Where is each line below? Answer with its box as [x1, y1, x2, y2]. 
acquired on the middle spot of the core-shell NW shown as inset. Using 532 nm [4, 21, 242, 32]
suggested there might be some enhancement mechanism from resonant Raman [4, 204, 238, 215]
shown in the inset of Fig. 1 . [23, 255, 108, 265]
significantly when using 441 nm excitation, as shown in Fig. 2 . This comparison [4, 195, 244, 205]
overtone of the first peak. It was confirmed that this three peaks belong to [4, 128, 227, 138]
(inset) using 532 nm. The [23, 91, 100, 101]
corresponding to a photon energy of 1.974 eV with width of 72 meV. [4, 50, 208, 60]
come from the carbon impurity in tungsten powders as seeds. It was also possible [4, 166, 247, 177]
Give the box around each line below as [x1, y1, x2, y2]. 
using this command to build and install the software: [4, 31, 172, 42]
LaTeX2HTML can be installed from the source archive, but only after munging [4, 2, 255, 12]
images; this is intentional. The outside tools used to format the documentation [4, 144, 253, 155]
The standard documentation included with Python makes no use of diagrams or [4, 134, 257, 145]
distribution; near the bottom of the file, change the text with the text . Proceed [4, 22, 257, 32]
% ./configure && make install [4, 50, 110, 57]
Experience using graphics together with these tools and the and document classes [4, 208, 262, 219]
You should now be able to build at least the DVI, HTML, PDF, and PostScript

========

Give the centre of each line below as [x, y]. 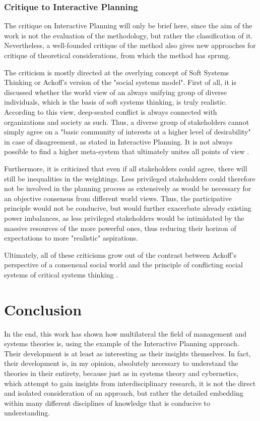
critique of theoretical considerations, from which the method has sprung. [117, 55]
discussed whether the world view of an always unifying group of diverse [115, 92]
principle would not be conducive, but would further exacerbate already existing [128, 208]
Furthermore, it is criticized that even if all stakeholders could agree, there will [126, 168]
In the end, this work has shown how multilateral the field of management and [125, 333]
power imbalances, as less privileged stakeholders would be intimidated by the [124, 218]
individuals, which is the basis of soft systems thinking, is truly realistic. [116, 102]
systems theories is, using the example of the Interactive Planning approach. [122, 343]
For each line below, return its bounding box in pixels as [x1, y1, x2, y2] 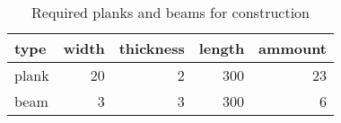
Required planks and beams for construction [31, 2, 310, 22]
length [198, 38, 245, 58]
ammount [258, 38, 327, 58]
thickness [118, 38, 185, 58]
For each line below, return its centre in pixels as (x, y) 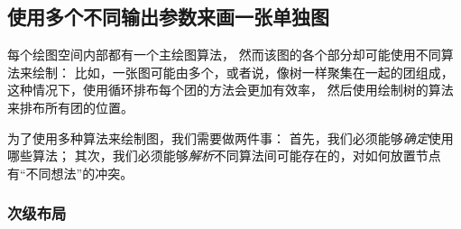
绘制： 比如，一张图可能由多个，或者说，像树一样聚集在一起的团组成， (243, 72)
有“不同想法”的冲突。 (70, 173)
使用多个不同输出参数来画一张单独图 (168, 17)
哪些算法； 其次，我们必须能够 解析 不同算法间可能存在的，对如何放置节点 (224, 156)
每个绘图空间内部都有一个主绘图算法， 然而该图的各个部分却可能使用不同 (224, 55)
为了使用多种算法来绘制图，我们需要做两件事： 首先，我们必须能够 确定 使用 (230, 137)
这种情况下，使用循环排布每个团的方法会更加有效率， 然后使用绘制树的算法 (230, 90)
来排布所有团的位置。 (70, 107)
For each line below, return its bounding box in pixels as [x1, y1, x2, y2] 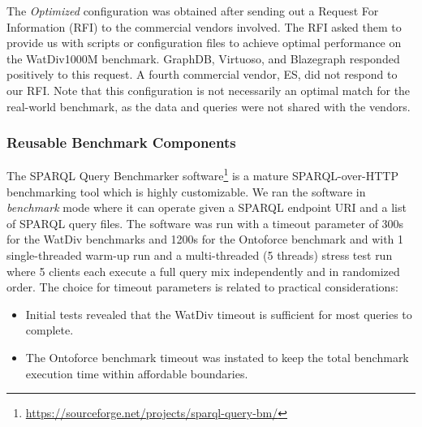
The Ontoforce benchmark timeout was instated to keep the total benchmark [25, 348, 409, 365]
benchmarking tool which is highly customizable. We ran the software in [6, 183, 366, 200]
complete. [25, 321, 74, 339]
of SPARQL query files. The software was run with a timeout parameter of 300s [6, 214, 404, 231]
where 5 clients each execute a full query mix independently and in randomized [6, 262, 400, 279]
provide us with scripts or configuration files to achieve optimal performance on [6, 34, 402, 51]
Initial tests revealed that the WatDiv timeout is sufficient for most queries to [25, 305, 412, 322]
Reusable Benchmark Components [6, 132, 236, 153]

========

→ **Task to carry out**:
Could you return the lines in the entries above that contain "documentation"?

→ **Solution for this problem**:
images; this is intentional. The outside tools used to format the documentation [4, 144, 253, 155]
The standard documentation included with Python makes no use of diagrams or [4, 134, 257, 145]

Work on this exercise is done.